我可以让它们匹配吗?是的,但是如果你想要一个通用的实现,你必须弄清楚如何在 Python 领域中 准确地 生成随机数 Java 。.我尝试复制实现,并让它工作,但我无法获得相同的随机数。即使您使用 numpy
而不是将逻辑复制到 Python,您 仍然 必须能够生成 Java随机数,以使它们在一般情况下匹配。这个项目似乎相关,但它只是 Java 6 RNG,而不是 Java 的更高版本:https://github.com/MostAwesomeDude/java-random。冒着让这个巨大的答案变得更长的风险,这里是复制 Java 实现的 Python 代码:
""" Just a mindless copy for easy verification. Not good style or performant. """
import random
class Coord:
def __init__(self, x, y):
self.x = float(x)
self.y = float(y)
def __repr__(self): # debug
return "Coord(" + str(self.x) + ", " + str(self.y) + ")"
def __str__(self): # debug
return "Coord(" + str(self.x) + ", " + str(self.y) + ")"
class Random:
""" This class needs fixin.
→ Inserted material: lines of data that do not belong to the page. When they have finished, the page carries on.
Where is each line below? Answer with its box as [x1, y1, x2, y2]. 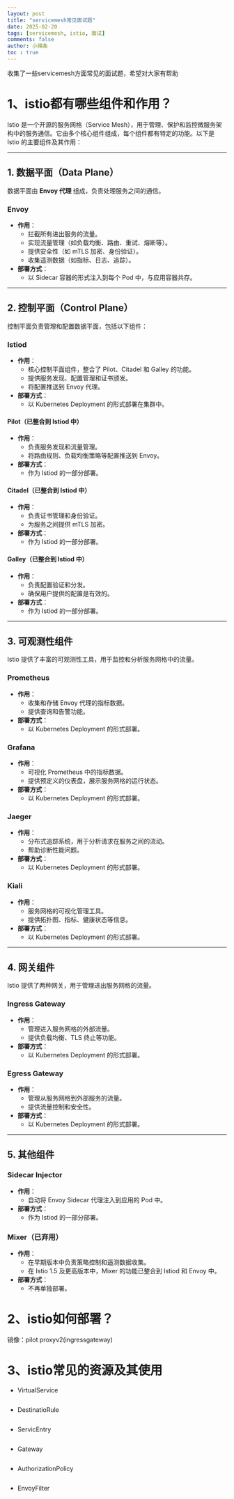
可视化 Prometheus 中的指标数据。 [27, 768, 127, 777]
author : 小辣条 [7, 42, 48, 49]
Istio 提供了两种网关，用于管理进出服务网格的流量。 [7, 981, 155, 990]
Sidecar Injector [7, 1170, 63, 1180]
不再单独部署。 [27, 1284, 71, 1293]
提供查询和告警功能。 [27, 707, 89, 715]
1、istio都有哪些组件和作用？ [7, 96, 173, 112]
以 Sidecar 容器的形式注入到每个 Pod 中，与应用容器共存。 [27, 273, 196, 281]
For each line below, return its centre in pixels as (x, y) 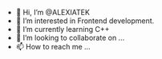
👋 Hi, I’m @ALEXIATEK (53, 12)
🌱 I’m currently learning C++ (63, 29)
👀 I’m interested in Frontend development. (85, 21)
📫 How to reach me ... (53, 47)
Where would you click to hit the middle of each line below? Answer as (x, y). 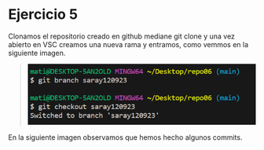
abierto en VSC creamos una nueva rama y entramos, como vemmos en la (128, 44)
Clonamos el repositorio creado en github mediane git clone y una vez (122, 36)
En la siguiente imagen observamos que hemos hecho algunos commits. (125, 137)
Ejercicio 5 (43, 15)
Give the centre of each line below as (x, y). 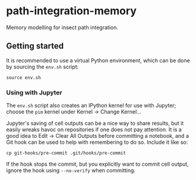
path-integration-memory (71, 11)
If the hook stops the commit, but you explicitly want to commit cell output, (97, 164)
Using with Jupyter (34, 92)
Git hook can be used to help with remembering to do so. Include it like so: (97, 142)
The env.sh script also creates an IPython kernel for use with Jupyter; (91, 106)
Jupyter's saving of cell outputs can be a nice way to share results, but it (95, 124)
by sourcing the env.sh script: (42, 67)
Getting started (35, 46)
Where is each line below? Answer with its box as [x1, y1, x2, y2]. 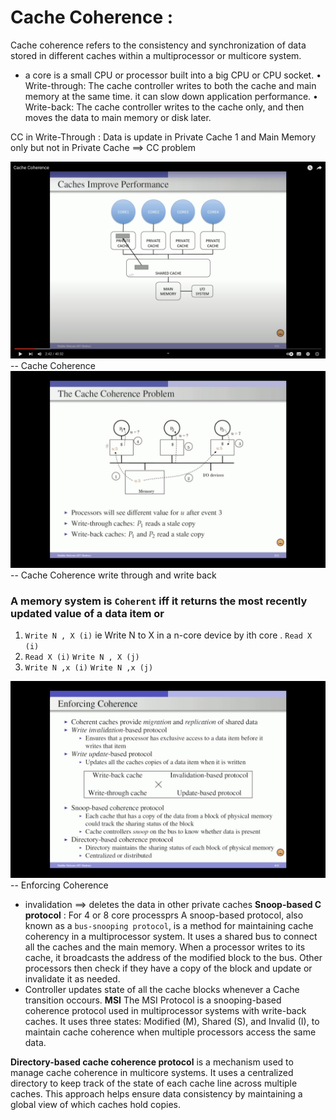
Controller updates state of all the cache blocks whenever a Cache [24, 984, 300, 996]
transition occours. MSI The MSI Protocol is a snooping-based [24, 994, 282, 1006]
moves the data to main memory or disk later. [24, 111, 212, 123]
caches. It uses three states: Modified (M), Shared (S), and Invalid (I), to [24, 1016, 320, 1028]
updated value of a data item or [10, 606, 165, 620]
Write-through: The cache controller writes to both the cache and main [24, 79, 317, 91]
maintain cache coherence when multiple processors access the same [24, 1026, 317, 1038]
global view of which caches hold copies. [10, 1099, 181, 1111]
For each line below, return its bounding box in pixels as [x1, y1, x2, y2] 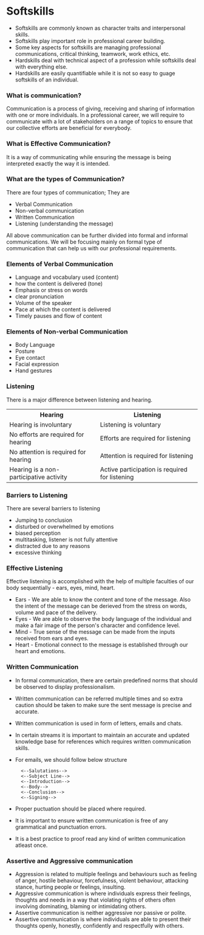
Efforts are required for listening [100, 434, 191, 442]
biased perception [15, 530, 61, 537]
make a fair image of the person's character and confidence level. [15, 622, 180, 629]
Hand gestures [15, 367, 53, 374]
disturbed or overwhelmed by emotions [15, 523, 114, 530]
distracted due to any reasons [15, 543, 90, 550]
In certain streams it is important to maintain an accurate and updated [15, 731, 189, 739]
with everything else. [15, 63, 68, 70]
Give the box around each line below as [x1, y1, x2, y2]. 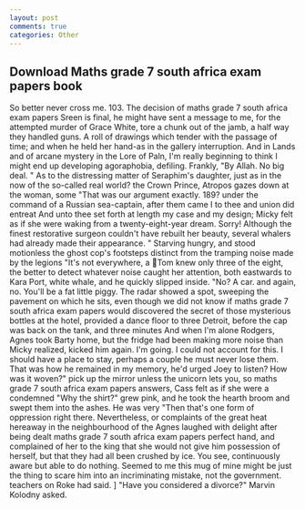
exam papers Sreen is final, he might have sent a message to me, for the [9, 112, 281, 123]
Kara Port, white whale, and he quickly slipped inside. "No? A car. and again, [9, 277, 296, 288]
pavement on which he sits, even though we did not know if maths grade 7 [9, 296, 290, 307]
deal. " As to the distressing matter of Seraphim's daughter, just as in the [9, 170, 282, 181]
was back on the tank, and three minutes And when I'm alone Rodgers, [9, 325, 275, 336]
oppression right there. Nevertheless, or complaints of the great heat [9, 412, 268, 423]
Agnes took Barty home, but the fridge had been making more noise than [9, 334, 284, 346]
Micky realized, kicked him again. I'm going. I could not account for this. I [9, 344, 284, 355]
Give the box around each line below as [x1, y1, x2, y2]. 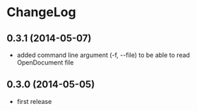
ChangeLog [6, 4, 76, 20]
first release [16, 97, 52, 105]
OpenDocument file [16, 58, 74, 67]
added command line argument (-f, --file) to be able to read [16, 51, 190, 59]
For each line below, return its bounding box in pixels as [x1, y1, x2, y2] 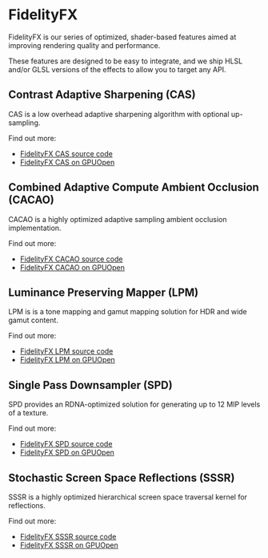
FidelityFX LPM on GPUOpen [19, 355, 116, 365]
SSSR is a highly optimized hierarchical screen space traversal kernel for [8, 492, 248, 502]
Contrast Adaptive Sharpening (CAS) [8, 88, 196, 102]
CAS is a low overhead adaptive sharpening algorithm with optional [8, 109, 230, 119]
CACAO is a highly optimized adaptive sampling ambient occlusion [8, 214, 227, 224]
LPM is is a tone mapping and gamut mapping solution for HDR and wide [8, 307, 248, 317]
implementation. [8, 223, 62, 232]
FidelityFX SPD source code [19, 439, 113, 449]
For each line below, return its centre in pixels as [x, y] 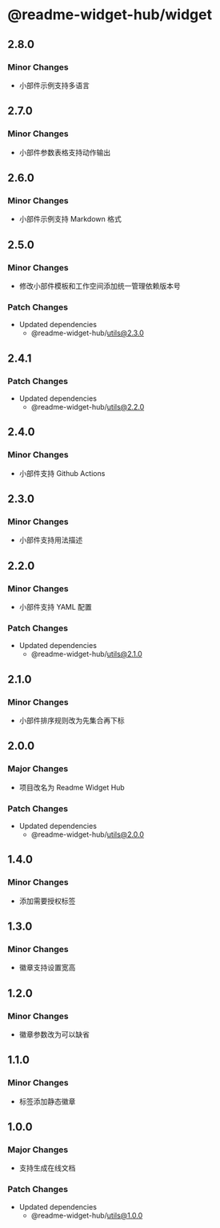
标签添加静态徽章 [47, 1101]
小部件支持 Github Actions [62, 473]
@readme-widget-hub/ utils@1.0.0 [87, 1215]
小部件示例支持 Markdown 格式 [70, 219]
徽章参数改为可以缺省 [54, 1034]
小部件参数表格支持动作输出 [65, 152]
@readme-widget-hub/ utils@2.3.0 [88, 333]
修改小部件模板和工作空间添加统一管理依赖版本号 [100, 286]
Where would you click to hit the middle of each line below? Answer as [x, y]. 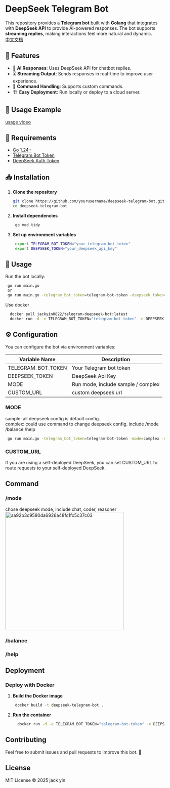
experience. [25, 81]
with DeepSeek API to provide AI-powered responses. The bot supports [80, 28]
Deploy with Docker [30, 685]
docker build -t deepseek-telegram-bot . [59, 705]
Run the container [32, 715]
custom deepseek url [97, 392]
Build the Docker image [38, 696]
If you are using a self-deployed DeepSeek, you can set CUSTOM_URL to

You'll have to do some work here to make it match your version of Java. """
def __init__(self, seed):
random.seed(seed)
def nextDouble(self):
return random.uniform(0, 1)
class NumericHistogram:
def __init__(self):
self.nbins = 0
self.nusedbins = 0
self.bins = None
self.prng = Random(31183) # This should behave the same as Java's RNG for your Java version.
def allocate(self, num_bins):
self.nbins = num_bins
self.bins = []
self.nusedbins = 0
def add(self, v):
bin = 0
l = 0
r = self.nusedbins
while(l < r):
bin = (l+r)//2
if self.bins[bin].x > v:
r = bin
else:
if self.bins[bin].x < v:
l = bin + 1; bin += 1
else:
break
if bin < self.nusedbins and self.bins[bin].x == v:
self.bins[bin].y += 1
else:
newBin = Coord(x=v, y=1)
if bin == len(self.bins):
self.bins.append(newBin)
else:
self.bins[bin] == newBin
self.nusedbins += 1
if (self.nusedbins > self.nbins):
self.trim()
def trim(self):
while self.nusedbins > self.nbins:
smallestdiff = self.bins[1].x - self.bins[0].x
smallestdiffloc = 0
smallestdiffcount = 1
for i in range(1, self.nusedbins-1):
diff = self.bins[i+1].x - self.bins[i].x
if diff < smallestdiff:
smallestdiff = diff
smallestdiffloc = i
smallestdiffcount = 1
else:
smallestdiffcount += 1
if diff == smallestdiff and self.prng.nextDouble() <= (1.0/smallestdiffcount):
smallestdiffloc = i
d = self.bins[smallestdiffloc].y + self.bins[smallestdiffloc+1].y
smallestdiffbin = self.bins[smallestdiffloc]
smallestdiffbin.x *= smallestdiffbin.y / d
smallestdiffbin.x += self.bins[smallestdiffloc+1].x / d * self.bins[smallestdiffloc+1].y
smallestdiffbin.y = d
self.bins.pop(smallestdiffloc+1)
self.nusedbins -= 1
和 "main":
hist = NumericHistogram()
hist.allocate(10)
for i in range(100):
hist.add(i)
for ind, bin in enumerate(hist.bins):
print(str(ind) + "th bin x: " + str(bin.x))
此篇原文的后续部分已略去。